I get a different flavour of error from the one you list, but there is certainly a problem there.
Opening and ending tag mismatch: td line 11 and a in Entity, line: 11

It would seem to be the fault of rewrite_href_and_src.xsl BUT is more likely linked to the recent suggested (as-yet uncommitted) problems re collapse dir-up "../" paths - which I acknowlege as an unfixed issue.

As noted by patricio.keilty
Replacing "../" breaks XHTML eating closing tags ( />)
and it looks like that's what's bitten you - as you have ../ paths next to a singleton element.
His fix however is not quite right for your (or the real) problem - which appears to be a bit too much greediness in the pattern (which was signposted as dodgy in the code :-}

My current attempted fix would be: replace the line under the warning (circa 2336)

  // collapse dir-up "../" paths. To tricky for XSL. Hope it doesn't break anything
diff -r1.51.2.7 import_html.module
2337c2337
<   $rewritten = preg_replace("|/[^\.][^/]*/\.\./|","/",$rewritten);
---
>   $rewritten = preg_replace('|/[^\.][^/\s"\'>]*/\.\./|','/',$rewritten);

That makes your sample page get through to the next stage for me.
- try that in your version - I'll check this in also. It's still not perfect, but it is a step forward.

.dan.

leeksoup’s picture

Aaargh!
It still makes no difference. It simply hangs at the point I described before and I see no further output. I have debug level set at 8, so I don't know what else to try to figure out what's happening. Any suggestions? Is it running out of some resource? (But I'm not getting any error messages.)

The message indicates that the XML is successfully loaded in the parse_in_xml_file routine. After that message, it is supposed to return, and the very next line of code (#1708) is another debug message which is supposed to show a box with the new-and-improved code. It never does that.

Thanks for the xsl import filter! Now if I can just get it to go through, ....

Yes, I understand about the taxonomy. I'd be willing to try to code that up if I can get anything to actually go through. The taxonomy api looks pretty decent. Content Taxonomy is a no-go, btw. It just doesn't work and issues aren't being addresssed as of now.

BTW what are you trying to do with the preg_replace? Does PHP support Perl's '?' modifier to make quantifiers non-greedy (i.e. minimal)? Perl-type regexps I would be happy to assist with.

leeksoup’s picture

The problem seems to be in the xml_tostring($xmldoc) calls. If I comment those out, the code proceeds past that point. Why would that be failing? I tried running it on your project page, i.e. drupal.org/projects/import_html, importing to a vanilla "page" type node with the basic import template, and I get the same problems with that, so I don't think it is my html source that's causing the failure.

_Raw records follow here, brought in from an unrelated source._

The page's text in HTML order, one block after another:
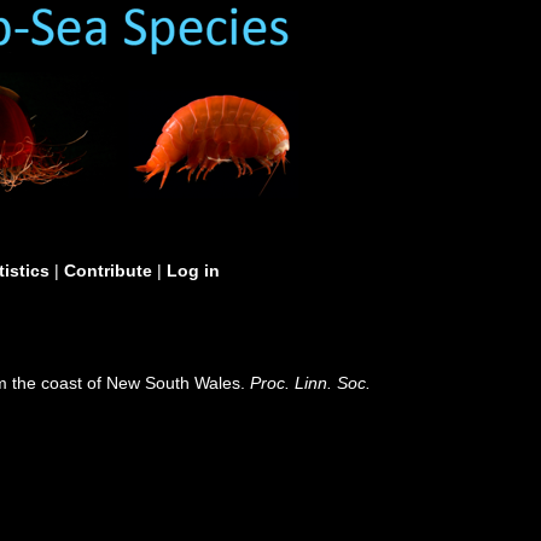
| Contribute | Log in
the coast of New South Wales.Proc. Linn. Soc.
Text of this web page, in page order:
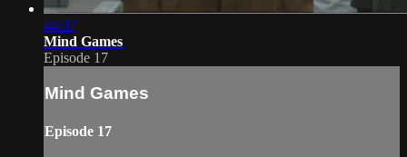
44:07
Mind Games
Episode 17
Mind Games
Episode 17
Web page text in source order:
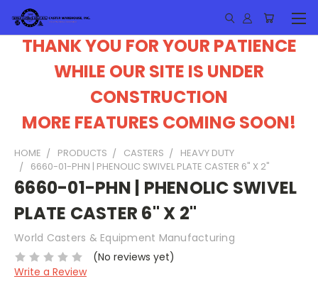
THANK YOU FOR YOUR PATIENCE
WHILE OUR SITE IS UNDER
CONSTRUCTION
MORE FEATURES COMING SOON!
HOME PRODUCTS CASTERS
HEAVY DUTY
6660-01-PHN | PHENOLIC SWIVEL PLATE CASTER 6" X 2"
6660-01-PHN | PHENOLIC SWIVEL
PLATE CASTER 6" X 2"
World Casters & Equipment Manufacturing
(No reviews yet)
Write a Review
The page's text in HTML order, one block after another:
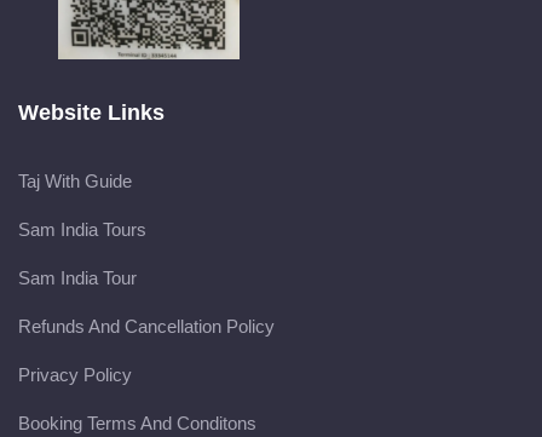
Website Links
Taj With Guide
Sam India Tours
Sam India Tour
Refunds And Cancellation Policy
Privacy Policy
Booking Terms And Conditons
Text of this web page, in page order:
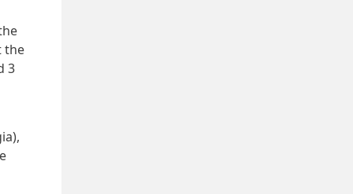
the
3
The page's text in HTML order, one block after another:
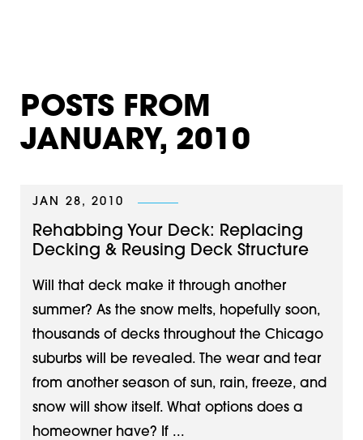
POSTS FROM
JANUARY, 2010
JAN 28, 2010
Rehabbing Your Deck: Replacing
Decking & Reusing Deck Structure
Will that deck make it through another
summer? As the snow melts, hopefully soon,
thousands of decks throughout the Chicago
suburbs will be revealed. The wear and tear
from another season of sun, rain, freeze, and
snow will show itself. What options does a
homeowner have? If ...
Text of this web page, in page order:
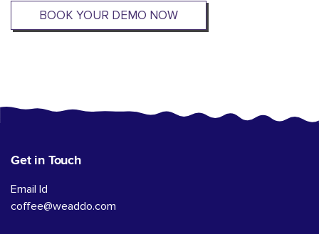
BOOK YOUR DEMO NOW
Get in Touch
Email Id
coffee@weaddo.com
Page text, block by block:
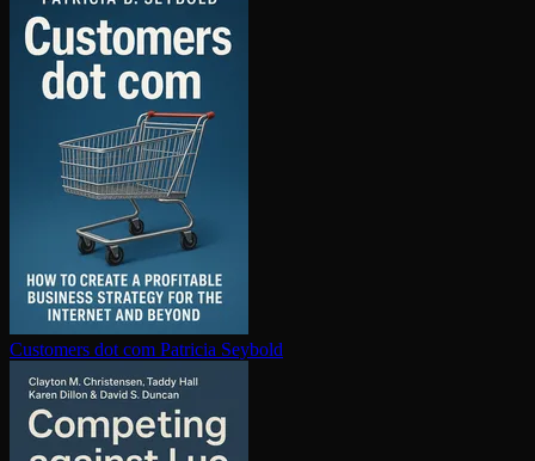
Customers dot com Patricia Seybold
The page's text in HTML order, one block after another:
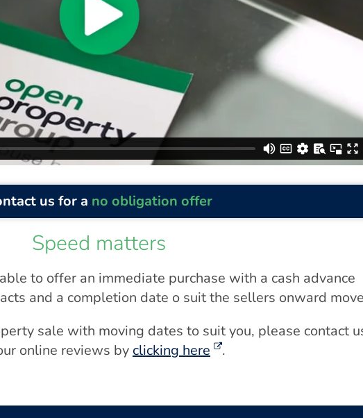
us for a no obligation offer
Speed matters
to offer an immediate purchase with a cash advance
and a completion date o suit the sellers onward
sale with moving dates to suit you, please contact
online reviews by clicking here .
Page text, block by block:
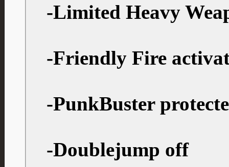
-Limited Heavy
-Friendly Fire
-PunkBuster
-Doublejump off
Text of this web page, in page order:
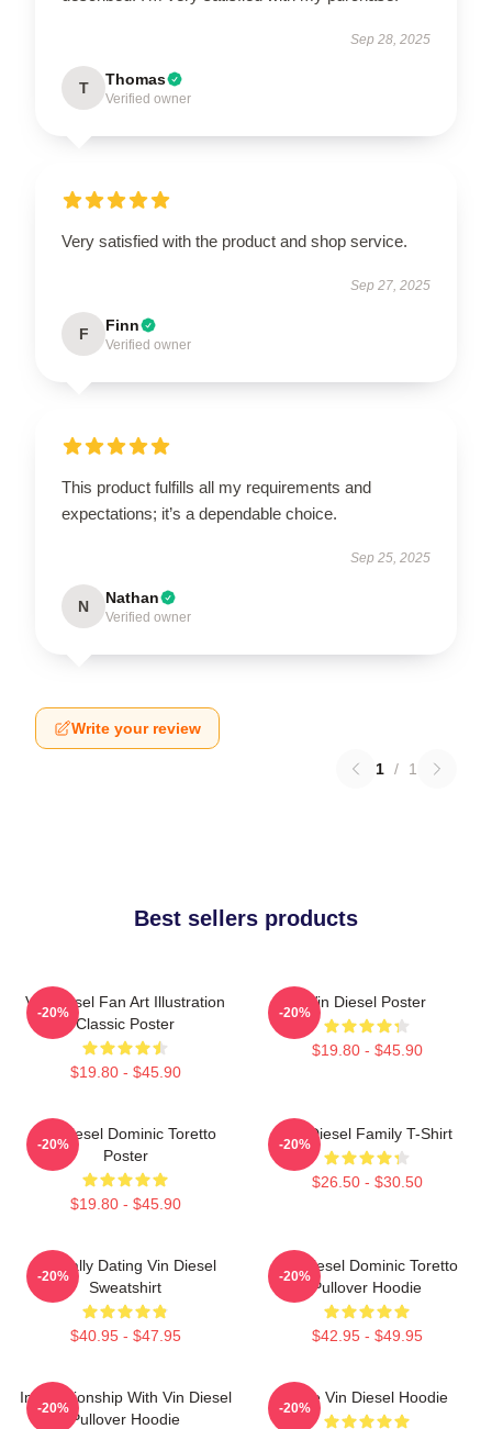
Sep 28, 2025
T Thomas
Verified owner
Very satisfied with the product and shop service.
Sep 27, 2025
F Finn
Verified owner
This product fulfills all my requirements and
expectations; it’s a dependable choice.
Sep 25, 2025
N Nathan
Verified owner
Write your review
1 / 1
Best sellers products
Vin Diesel Fan Art Illustration
Classic Poster
$19.80 - $45.90
-20%
Vin Diesel Poster
$19.80 - $45.90
-20%
Vin Diesel Dominic Toretto
Poster
$19.80 - $45.90
-20%
Vin Diesel Family T-Shirt
$26.50 - $30.50
-20%
Mentally Dating Vin Diesel
Sweatshirt
$40.95 - $47.95
-20%
Vin Diesel Dominic Toretto
Pullover Hoodie
$42.95 - $49.95
-20%
In Relationship With Vin Diesel
Pullover Hoodie
-20%
Love Vin Diesel Hoodie
-20%
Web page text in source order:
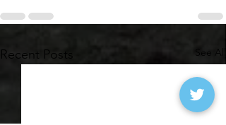
Recent Posts See All
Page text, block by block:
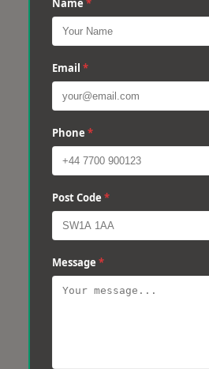
Name *
Email *
Phone *
Post Code *
Message *
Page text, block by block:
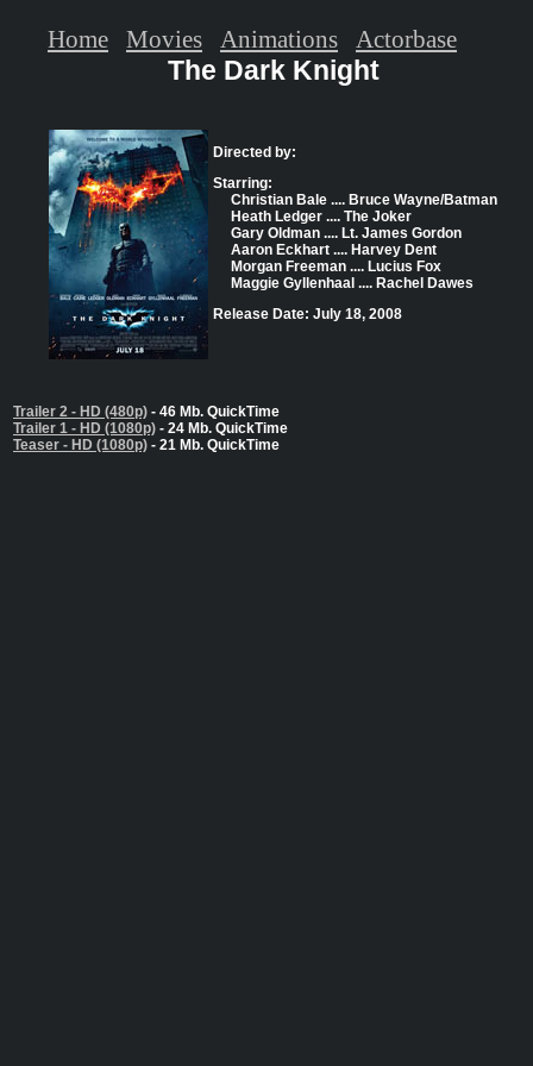
The Dark Knight
Directed by:
Starring:
Christian Bale .... Bruce Wayne/Batman
Heath Ledger .... The Joker
Gary Oldman .... Lt. James Gordon
Aaron Eckhart .... Harvey Dent
Morgan Freeman .... Lucius Fox
Maggie Gyllenhaal .... Rachel Dawes
Release Date: July 18, 2008
Trailer 2 - HD (480p) - 46 Mb. QuickTime
Trailer 1 - HD (1080p) - 24 Mb. QuickTime
Teaser - HD (1080p) - 21 Mb. QuickTime
Home Movies Animations Actorbase
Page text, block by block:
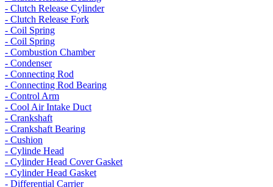
- Clutch Release Cylinder
- Clutch Release Fork
- Coil Spring
- Coil Spring
- Combustion Chamber
- Condenser
- Connecting Rod
- Connecting Rod Bearing
- Control Arm
- Cool Air Intake Duct
- Crankshaft
- Crankshaft Bearing
- Cushion
- Cylinde Head
- Cylinder Head Cover Gasket
- Cylinder Head Gasket
- Differential Carrier
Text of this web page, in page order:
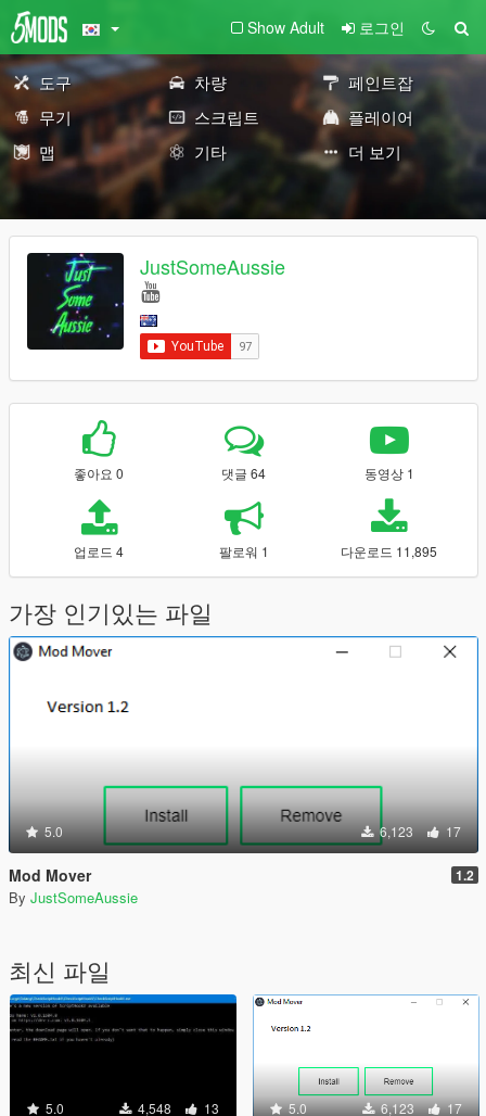
Show Adult 로그인
도구 차량
페인트잡
무기
스크립트
플레이어
맵
기타 더 보기
JustSomeAussie
좋아요 0 댓글 64 동영상 1
업로드 4 팔로워 1 다운로드 11,895
가장 인기있는 파일
5.0 6,123 17
Mod Mover 1.2
By JustSomeAussie
최신 파일
5.0 4,548 13 5.0 6,123 17
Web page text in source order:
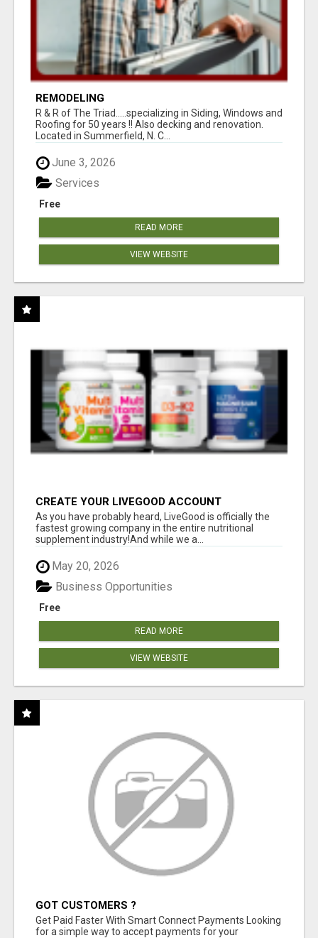
REMODELING
R & R of The Triad.....specializing in Siding, Windows and
Roofing for 50 years !! Also decking and renovation.
Located in Summerfield, N. C...
June 3, 2026
Free
Services
READ MORE
VIEW WEBSITE
CREATE YOUR LIVEGOOD ACCOUNT
As you have probably heard, LiveGood is officially the
fastest growing company in the entire nutritional
supplement industry!​And while we a...
May 20, 2026
Free
Business Opportunities
READ MORE
VIEW WEBSITE
GOT CUSTOMERS ?
Get Paid Faster With Smart Connect Payments Looking
for a simple way to accept payments for your
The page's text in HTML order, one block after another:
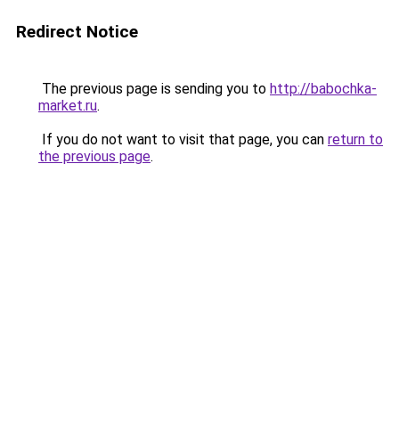
Redirect Notice
The previous page is sending you to http://babochka-
market.ru.
If you do not want to visit that page, you can return to
the previous page.
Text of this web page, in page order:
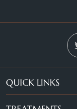
QUICK LINKS
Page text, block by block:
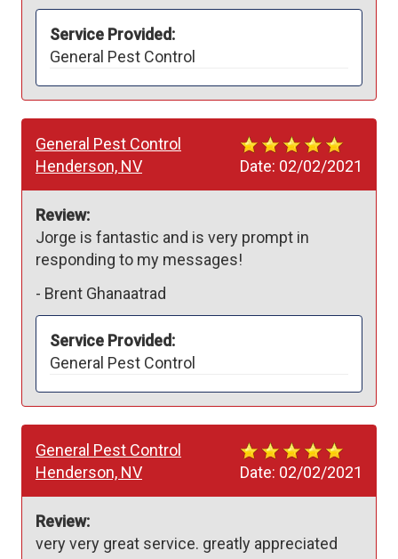
Service Provided:
General Pest Control
Date: 02/02/2021
General Pest Control
Henderson, NV
Review:
Jorge is fantastic and is very prompt in
responding to my messages!
- Brent Ghanaatrad
Service Provided:
General Pest Control
Date: 02/02/2021
General Pest Control
Henderson, NV
Review:
very very great service. greatly appreciated
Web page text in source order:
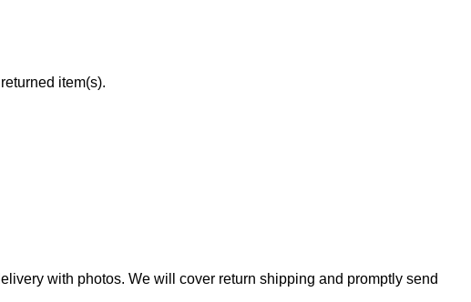
item(s).
with photos. We will cover return shipping and promptly send
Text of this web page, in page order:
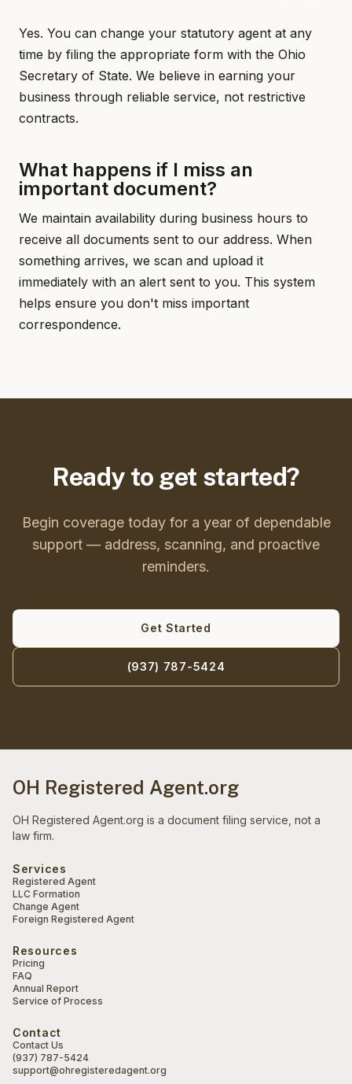
Yes. You can change your statutory agent at any
time by filing the appropriate form with the Ohio
Secretary of State. We believe in earning your
business through reliable service, not restrictive
contracts.
What happens if I miss an
important document?
We maintain availability during business hours to
receive all documents sent to our address. When
something arrives, we scan and upload it
immediately with an alert sent to you. This system
helps ensure you don't miss important
correspondence.
Ready to get started?
Begin coverage today for a year of dependable
support — address, scanning, and proactive
reminders.
Get Started
(937) 787-5424
OH Registered Agent.org
OH Registered Agent.org is a document filing service, not a
law firm.
Services
Registered Agent
LLC Formation
Change Agent
Foreign Registered Agent
Resources
Pricing
FAQ
Annual Report
Service of Process
Contact
Contact Us
(937) 787-5424
support@ohregisteredagent.org
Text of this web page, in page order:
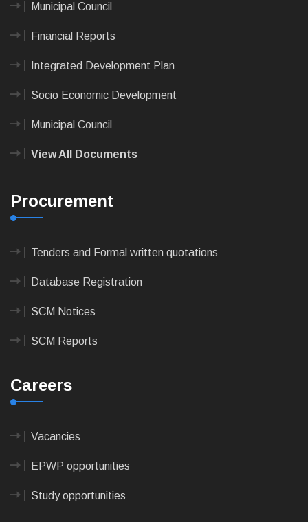
Municipal Council
Financial Reports
Integrated Development Plan
Socio Economic Development
Municipal Council
View All Documents
Procurement
Tenders and Formal written quotations
Database Registration
SCM Notices
SCM Reports
Careers
Vacancies
EPWP opportunities
Study opportunities
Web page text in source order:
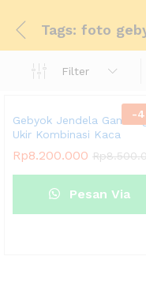
Tags: foto
Filter
-4
Gebyok Jendela
Ukir Kombinasi Kaca
Rp8.200.000 Rp
Pesan Via
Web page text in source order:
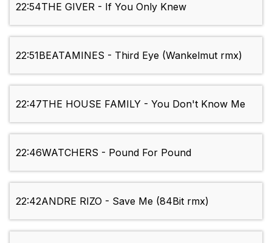
22:54THE GIVER - If You Only Knew
22:51BEATAMINES - Third Eye (Wankelmut rmx)
22:47THE HOUSE FAMILY - You Don't Know Me
22:46WATCHERS - Pound For Pound
22:42ANDRE RIZO - Save Me (84Bit rmx)
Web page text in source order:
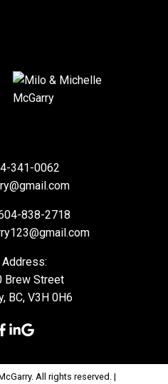
341-0062
838-2718
Brew Street
BC, V3H 0H6
All rights reserved. |
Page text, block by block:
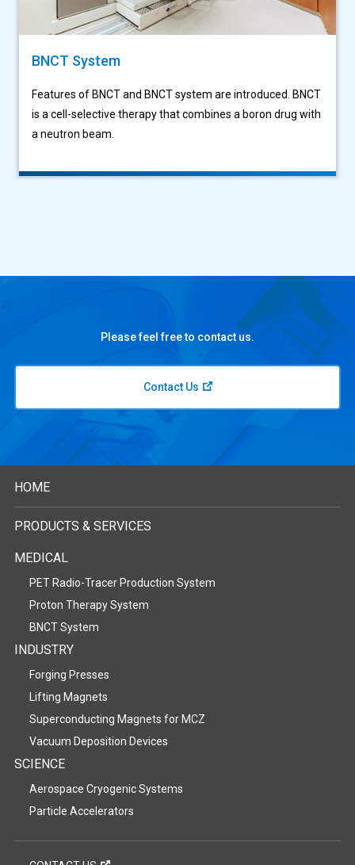
BNCT System
Features of BNCT and BNCT system are introduced. BNCT
is a cell-selective therapy that combines a boron drug with
a neutron beam.
Please feel free to contact us.
Contact Us
HOME
PRODUCTS & SERVICES
MEDICAL
PET Radio-Tracer Production System
Proton Therapy System
BNCT System
INDUSTRY
Forging Presses
Lifting Magnets
Superconducting Magnets for MCZ
Vacuum Deposition Devices
SCIENCE
Aerospace Cryogenic Systems
Particle Accelerators
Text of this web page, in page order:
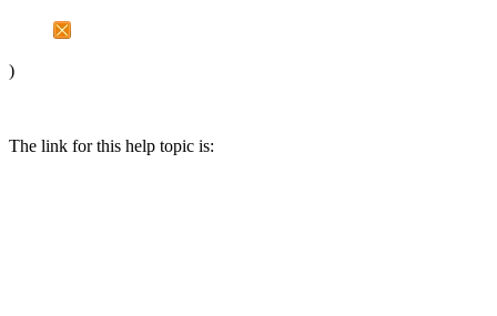
)
The link for this help topic is:
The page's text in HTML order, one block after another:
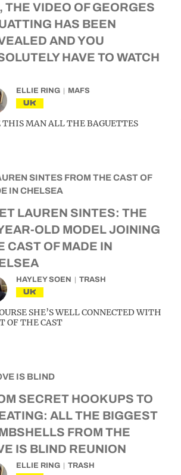
THE VIDEO OF GEORGES
HAS BEEN
AND YOU
HAVE TO WATCH
ELLIE RING MAFS
UK
THIS MAN ALL THE BAGUETTES
LAUREN SINTES: THE
OLD MODEL JOINING
CAST OF MADE IN
HAYLEY SOEN TRASH
UK
SHE’S WELL CONNECTED WITH
OF THE CAST
SECRET HOOKUPS TO
ALL THE BIGGEST
FROM THE
IS BLIND REUNION
ELLIE RING TRASH
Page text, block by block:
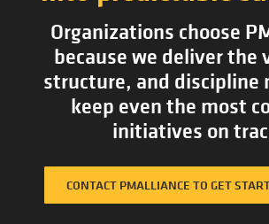
Organizations choose
because we deliver the
structure, and discipline
keep even the most
initiatives on
CONTACT PMALLIANCE TO GET

A suggestion for the preg_replace:

$rewritten = preg_replace('|/\w[\w\.]+/\.\./|','/',$rewritten);

This is a pretty tight pattern so may not catch all cases of collapsible directories, but should not cause failures like the one you got.

leeksoup’s picture

Status: Active » Closed (fixed)

I figured it out!!!
It stalls when I use PHP 5. I switched back to PHP4 and now it goes through!

I still have some issues to figure out, but at least now I'm getting somewhere. I'll open a new issue for those. This one can be closed.

Thanks for your help!

dman’s picture

I'm still looking for the perfect pattern. These examples each do the job, but havn't been stress tested.
I really need a fix there that resolved multiple levels up correctly. None so far have even tried that.
Any suggestions?

leeksoup’s picture

Here's one possibility:

while (preg_match('|/\w[\w\.]*/\.\./|',$rewritten)) {
    $rewritten = preg_replace('|/\w[\w\.]*/\.\./|','/',$rewritten);
}

Of course, you'd want to expand the character class to include any other allowed chars for dirnames.